Surface characterization and corrosion behavior of calcium phosphate (Ca-P) base composite layer on Mg and its alloys using plasma electrolytic oxidation (PEO): A review

Magnesium has been known as an appropriate biological material on account of its good biocompatibility and biodegradability properties in addition to advantageous mechanical properties. Mg and its alloys are of poor corrosion resistance. Its high corrosion rate leads to its quick decomposition in the corrosive ambiance and as a result weakening its mechanical properties and before it is repaired, it will vanish. The corrosion and degradation rate must be controlled in the body to advance the usage of Mg and its alloys as implants. Different techniques have been utilized to boost biological properties. Plasma electrolytic oxidation (PEO) can provide porous and biocompatible coatings for implants among various techniques.
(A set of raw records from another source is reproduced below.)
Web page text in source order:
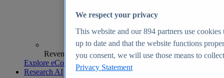
Revenue analytics and forecasts
Explore eCommerce Insights
Research AI
We respect your privacy
This website and our894 partners use cookies
up to date and that the website functions
you consent, we will use those means to
Privacy Statement

Biodegradable implants are generally supposed to show enough corrosion resistance and mechanical integrity in the body environment. Much research has been carried out in order to produce PEO coatings containing calcium phosphate compounds. Calcium phosphates are really similar to bone mineral composition and present great biocompatibility. The present study deals with the usage of calcium phosphates as biocompatible coatings applied on Mg and its alloys to study the properties and control the corrosion rate. (C) 2020 Published by Elsevier B.V. on behalf of Chongqing University.

Automated summary

The study highlights the good biocompatibility and mechanical properties of magnesium and its alloys, but emphasizes the need for controlling the corrosion rate in the body. Plasma electrolytic oxidation coatings can provide porous and biocompatible coatings, while calcium phosphate compounds show promise in improving biological properties.